I have to confess that I have never read any of Christopher Fowler’s fiction. His early books didn’t appeal; his Bryant & May series sounds wonderful, but I haven’t quite got to it yet. So when I saw the man’s name on the literary fiction bookshelf in the library, I picked the book up out of general curiosity, just to see what it was about. I didn’t mean to borrow it, but as I scanned the early pages a few simple sentences caught my eye.
“My bedroom was filled with reading material: books salvaged from dustbins, books borrowed from friends, books with missing pages, books found in the street, abandoned, unreadable, torn, scribbled on, unloved, unwanted and dismissed. My bedroom was the Battersea Dogs Home of books.”

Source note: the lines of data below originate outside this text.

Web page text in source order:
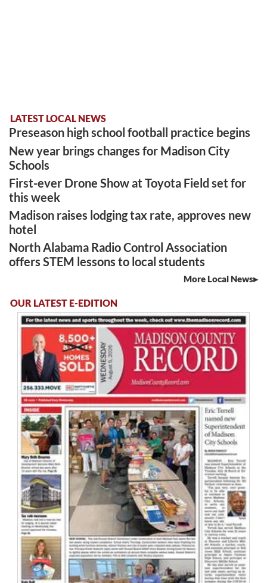
LATEST LOCAL NEWS
Preseason high school football practice begins
New year brings changes for Madison City
Schools
First-ever Drone Show at Toyota Field set for
this week
Madison raises lodging tax rate, approves new
hotel
North Alabama Radio Control Association
offers STEM lessons to local students
More Local News
OUR LATEST E-EDITION
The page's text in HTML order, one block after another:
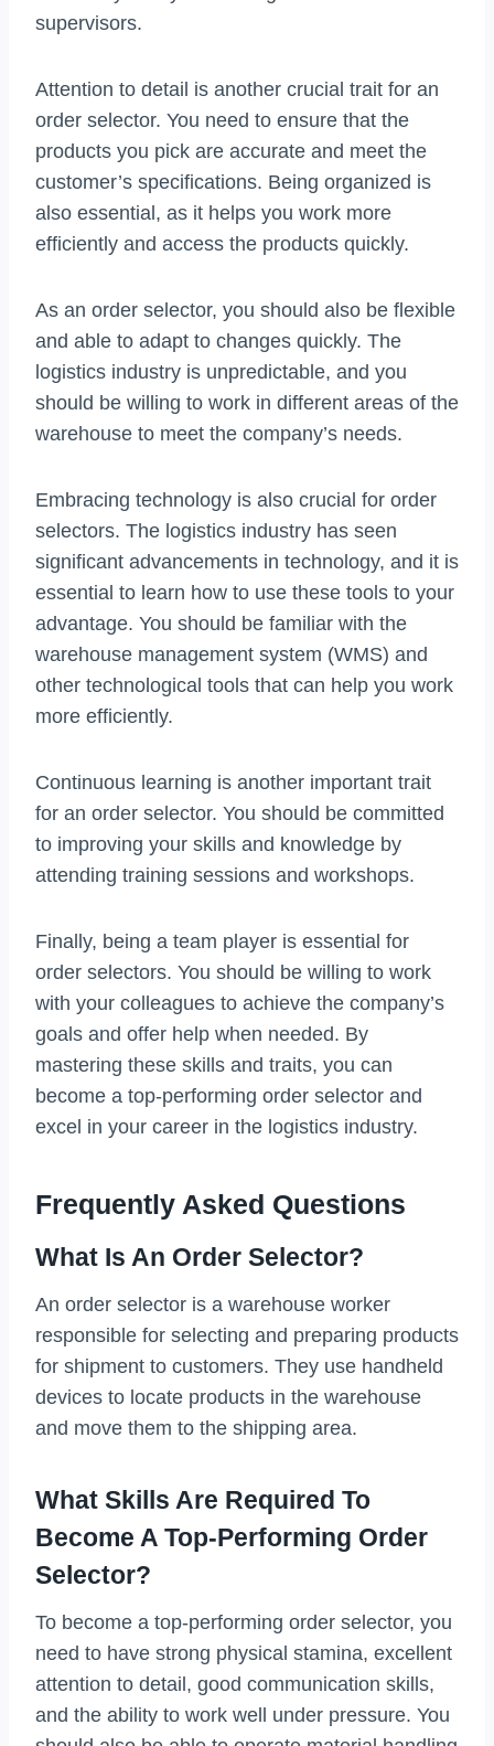
supervisors.
Attention to detail is another crucial trait for an
order selector. You need to ensure that the
products you pick are accurate and meet the
customer’s specifications. Being organized is
also essential, as it helps you work more
efficiently and access the products quickly.
As an order selector, you should also be flexible
and able to adapt to changes quickly. The
logistics industry is unpredictable, and you
should be willing to work in different areas of the
warehouse to meet the company’s needs.
Embracing technology is also crucial for order
selectors. The logistics industry has seen
significant advancements in technology, and it is
essential to learn how to use these tools to your
advantage. You should be familiar with the
warehouse management system (WMS) and
other technological tools that can help you work
more efficiently.
Continuous learning is another important trait
for an order selector. You should be committed
to improving your skills and knowledge by
attending training sessions and workshops.
Finally, being a team player is essential for
order selectors. You should be willing to work
with your colleagues to achieve the company’s
goals and offer help when needed. By
mastering these skills and traits, you can
become a top-performing order selector and
excel in your career in the logistics industry.
Frequently Asked Questions
What Is An Order Selector?
An order selector is a warehouse worker
responsible for selecting and preparing products
for shipment to customers. They use handheld
devices to locate products in the warehouse
and move them to the shipping area.
What Skills Are Required To
Become A Top-Performing Order
Selector?
To become a top-performing order selector, you
need to have strong physical stamina, excellent
attention to detail, good communication skills,
and the ability to work well under pressure. You
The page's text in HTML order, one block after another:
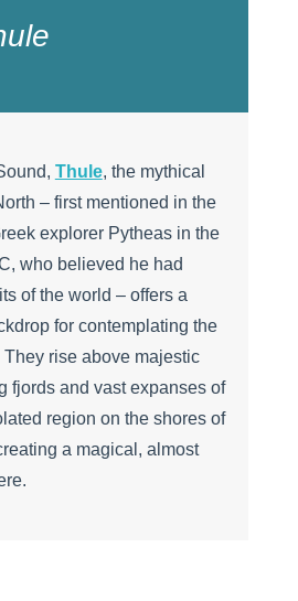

With that I stopped thinking of Christopher Fowler as a to be read author and started thinking of him as a fellow book lover. The book came home, and I’m very glad that it did.
At the heart of Paperboy is a boy growing up in a London suburb in the fifties and sixties. It’s not a world I remember, but the book brings it life beautifully.
And then there’s the family. Dysfunctional is probably the word, though it doesn’t suit the period. His mother struggles to hold the family together, while his father was clearly troubled and difficult to live with.
And so young Christopher finds an escape route courtesy of the written word. First comics, then an assortment of books, until he discovers the boundless possibilities of public libraries.
His father will never understand Christopher, but fortunately his mother does, and gently encourages his reading and writing aspirations.
It’s a simple story, in many ways an unremarkable story, and yet it’s a story that comes completely to life because it is so perfectly observed and so packed with wonderful details. And all considered with warmth, wit, intelligence and a distinctive point of view.
I’d love to share every detail but I can’t , so let’s pick a few pages at random:
* The futility of exam questions.
* His mother’s list of favourite authors.
* The joy of a new comic and a bar of chocolate.
* The arrival of Doctor Who.
* Reasons why the era of swinging London began in 1960.
* Caravan holidays.
* The gap between British and Hollywood cinema.
Yes, all of the details that illuminated a young life are here.
This is a book that you’ll want to read from cover to cover, but it’s also a book you can dip into and enjoy a few pages at a time
I’m very sorry that I shall have to give this one back to the library.